The mixture stores well in the fridge. Just warm up a bit in the microwave oven and stir well. It dries overnight, is non-toxic and is odourless.

I shaped the dino head using light cardboard and masking tape over a firefighter helmet then shaped and detailed with 3 layers of papier mache, letting each layer dry thoroughly before adding another. When it was dry, I painted with a few coats of acrylic craft paint and sprayed with satin finish shellac.

It was loads of fun to make, cheap (nearly free!) and it’s something the Kid will play with for a while.

Cooking up a storm

Yikes! It’s been almost a month since my last post and I’m feeling guilty for not posting. The thing is that I’ve been ever-so-busy with making stuff that by the end of the day I don’t have the energy to post.
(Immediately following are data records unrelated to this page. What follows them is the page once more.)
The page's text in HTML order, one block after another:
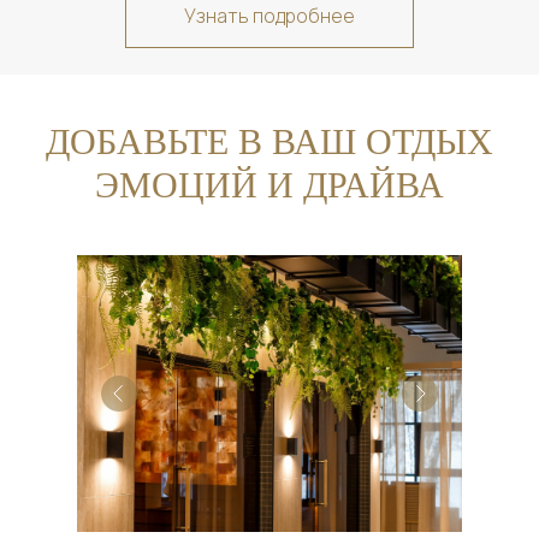
Узнать подробнее
ДОБАВЬТЕ В ВАШ ОТДЫХ
ЭМОЦИЙ И ДРАЙВА
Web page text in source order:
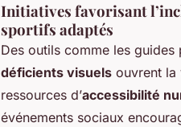
Initiatives favorisant
sportifs adaptés
Des outils comme les
déficients visuels ouvrent la
ressources d’accessibilité
événements sociaux
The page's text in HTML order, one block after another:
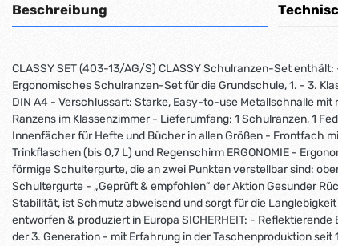
Beschreibung
CLASSY SET (403-13/AG/S) CLASSY Schulranzen-Set
Ergonomisches Schulranzen-Set für die Grundschule, 1. - 3.
DIN A4 - Verschlussart: Starke, Easy-to-use Metallschnalle
Ranzens im Klassenzimmer - Lieferumfang: 1 Schulranzen, 1
Innenfächer für Hefte und Bücher in allen Größen - Frontfach
Trinkflaschen (bis 0,7 L) und Regenschirm ERGONOMIE -
förmige Schultergurte, die an zwei Punkten verstellbar sind:
Schultergurte - „Geprüft & empfohlen“ der Aktion Gesunder
Stabilität, ist Schmutz abweisend und sorgt für die
entworfen & produziert in Europa SICHERHEIT: -
der 3. Generation - mit Erfahrung in der Taschenproduktion
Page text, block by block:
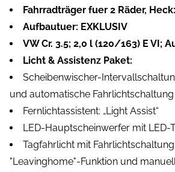
Fahrradträger fuer 2 Räder,
Aufbautuer: EXKLUSIV
VW Cr. 3.5; 2,0 l (120/163) E VI;
Licht & Assistenz Paket:
Scheibenwischer-
und automatische Fahrlichtschaltung
Fernlichtassistent: „Light Assist“
LED-Hauptscheinwerfer mit LED-
Tagfahrlicht mit
"Leavinghome"-Funktion und
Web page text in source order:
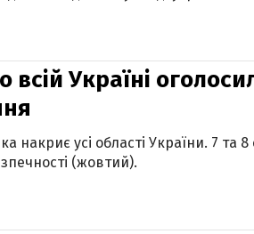
всій Україні
накриє усі області України. 7 та
(жовтий).
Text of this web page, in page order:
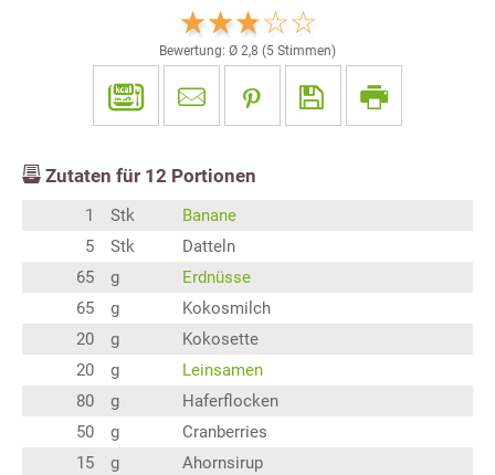
Bewertung: Ø 2,8 (5 Stimmen)
Zutaten für 12 Portionen
1 Stk
Banane
5
Stk
Datteln
65
g
Erdnüsse
65
g
Kokosmilch
20
g
Kokosette
20
g
Leinsamen
80
g
Haferflocken
50
g
Cranberries
15
g Ahornsirup
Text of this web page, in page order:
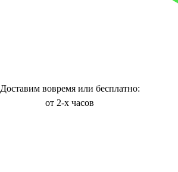
Доставим вовремя или бесплатно:
от 2-х часов
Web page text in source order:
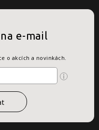
e-mail
o akcích a novinkách.
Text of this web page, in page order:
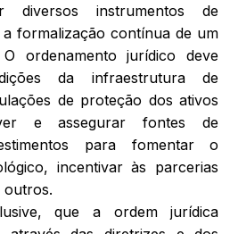
diversos instrumentos de
formalização contínua de um
ordenamento jurídico deve
da infraestrutura de
de proteção dos ativos
e assegurar fontes de
para fomentar o
incentivar às parcerias
outros.
que a ordem jurídica
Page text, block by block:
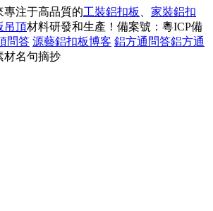
專注于高品質的工裝鋁扣板 、 家裝鋁扣
吊頂材料研發和生產！ 備案號：粵ICP備
問答 源藝鋁扣板博客 鋁方通問答鋁方通
材名句摘抄
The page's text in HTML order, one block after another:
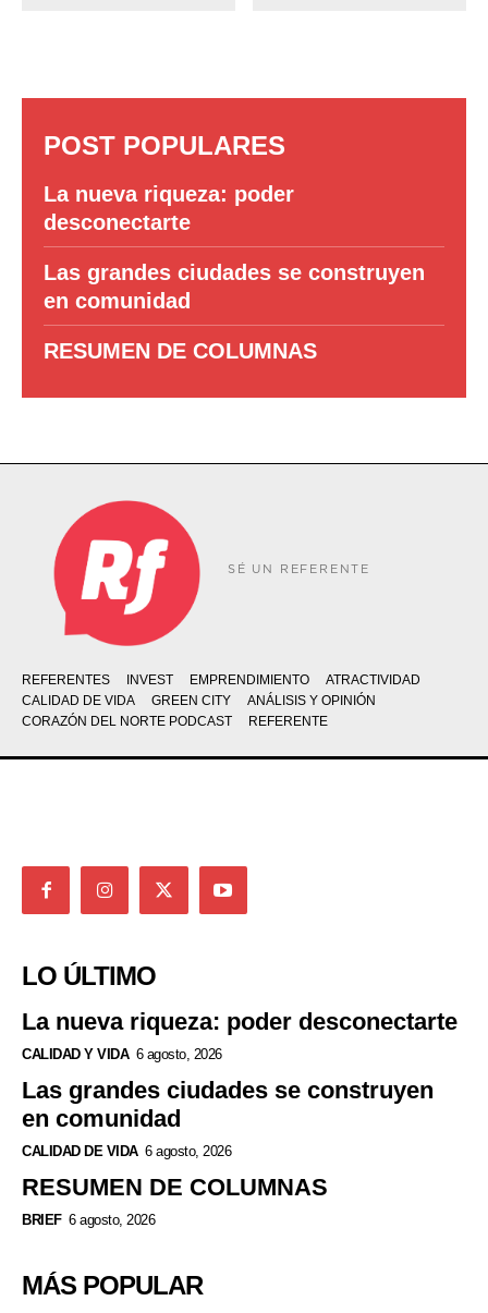
POST POPULARES
La nueva riqueza: poder
desconectarte
Las grandes ciudades se construyen
en comunidad
RESUMEN DE COLUMNAS
SÉ UN REFERENTE
REFERENTES INVEST EMPRENDIMIENTO
ATRACTIVIDAD
CALIDAD DE VIDA
GREEN CITY
ANÁLISIS Y OPINIÓN
CORAZÓN DEL NORTE PODCAST
REFERENTE
LO ÚLTIMO
La nueva riqueza: poder desconectarte
CALIDAD Y VIDA 6 agosto, 2026
Las grandes ciudades se construyen
en comunidad
CALIDAD DE VIDA 6 agosto, 2026
RESUMEN DE COLUMNAS
BRIEF 6 agosto, 2026
MÁS POPULAR
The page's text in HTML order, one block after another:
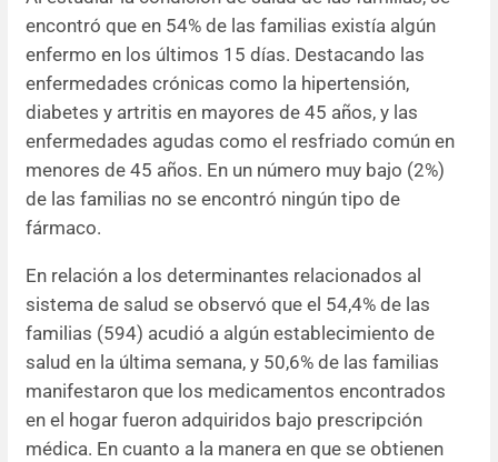
encontró que en 54% de las familias existía algún
enfermo en los últimos 15 días. Destacando las
enfermedades crónicas como la hipertensión,
diabetes y artritis en mayores de 45 años, y las
enfermedades agudas como el resfriado común en
menores de 45 años. En un número muy bajo (2%)
de las familias no se encontró ningún tipo de
fármaco.
En relación a los determinantes relacionados al
sistema de salud se observó que el 54,4% de las
familias (594) acudió a algún establecimiento de
salud en la última semana, y 50,6% de las familias
manifestaron que los medicamentos encontrados
en el hogar fueron adquiridos bajo prescripción
médica. En cuanto a la manera en que se obtienen
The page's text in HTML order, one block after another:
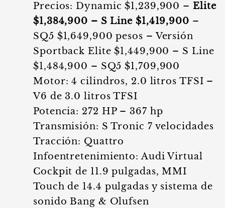
Precios: Dynamic $1,239,900 – Elite
$1,384,900 – S Line $1,419,900 –
SQ5 $1,649,900 pesos – Versión
Sportback Elite $1,449,900 – S Line
$1,484,900 – SQ5 $1,709,900
Motor: 4 cilindros, 2.0 litros TFSI –
V6 de 3.0 litros TFSI
Potencia: 272 HP – 367 hp
Transmisión: S Tronic 7 velocidades
Tracción: Quattro
Infoentretenimiento: Audi Virtual
Cockpit de 11.9 pulgadas, MMI
Touch de 14.4 pulgadas y sistema de
sonido Bang & Olufsen
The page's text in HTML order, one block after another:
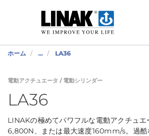
ホーム ... LA36
電動アクチュエータ / 電動シリンダー
LA36
LINAKの極めてパワフルな電動アクチュエ
6,800N、または最大速度160mm/s。過酷
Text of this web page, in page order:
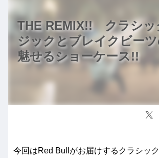
THE REMIX!! クラシッ
ジックとブレイクビー
魅せるショーケース!!
今回はRed Bullがお届けするクラシッ
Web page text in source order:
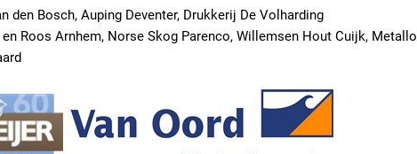
den Bosch, Auping Deventer, Drukkerij De Volharding
Roos Arnhem, Norse Skog Parenco, Willemsen Hout Cuijk, Metallo
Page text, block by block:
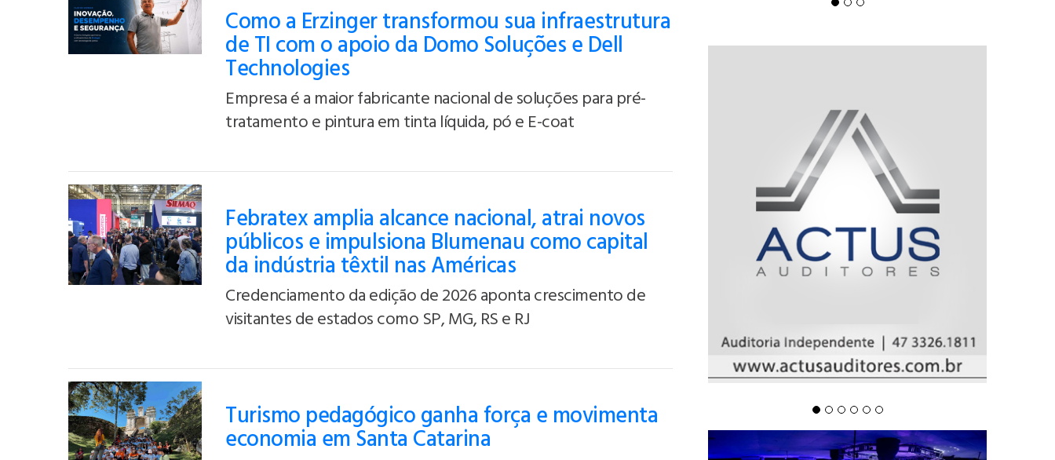
Como a Erzinger transformou sua infraestrutura
de TI com o apoio da Domo Soluções e Dell
Technologies
Empresa é a maior fabricante nacional de soluções para pré-
tratamento e pintura em tinta líquida, pó e E-coat
Febratex amplia alcance nacional, atrai novos
públicos e impulsiona Blumenau como capital
da indústria têxtil nas Américas
Credenciamento da edição de 2026 aponta crescimento de
visitantes de estados como SP, MG, RS e RJ
Turismo pedagógico ganha força e movimenta
economia em Santa Catarina

And at work, I’ve been having to do a lot of writing for the web so I’m all out of words on most days too.

I’m finding I have lots of time to cook now that the Kid is out of the house for 2 1/2 hour chunks both morning and afternoon. I’m also finding that I really do have to prep and cook ahead of time as the Kid brings a snack to his morning program and some days I have to have a prepared lunch for him and a couple of times each week one of his buddies comes over for lunch before they both head to their afternoon class.

So it all means that I have to spend time preparing foods and baking that I can use later or supplement later.

Some recent make aheads: brown and serve buns, homemade crackers, broth (yay for turkey carcasses!), bagels, Japanese seasoned ground meat, homemade ravioli, bread, muffins, cream of mushroom soup.

Here are a few shots:

Dumpling Day

Homemade dumplings are a staple at our house. We pan fry them like potstickers or boil them for a quick meal or snack.

It’s always rewarding to make trays of dumplings to freeze and enjoy later but I find the most rewarding part of dumpling making is spending time talking and creating with the Kid.

Dumpling day is a bit of a ritual for us. I make the filling (finely chopped cabbage, lots of minced ginger, green onions or Chinese chives,  ground pork) and the Kid and I sit and wrap. The Kid is surprisingly helpful: he takes each wrapper and uses his fingers to paint water on the edges and hands them to me for filling. The beautiful part of the whole exercise is that we sit and talk. And talk and talk and talk.

Bonding with a child through food. It’s this mom’s dream come true.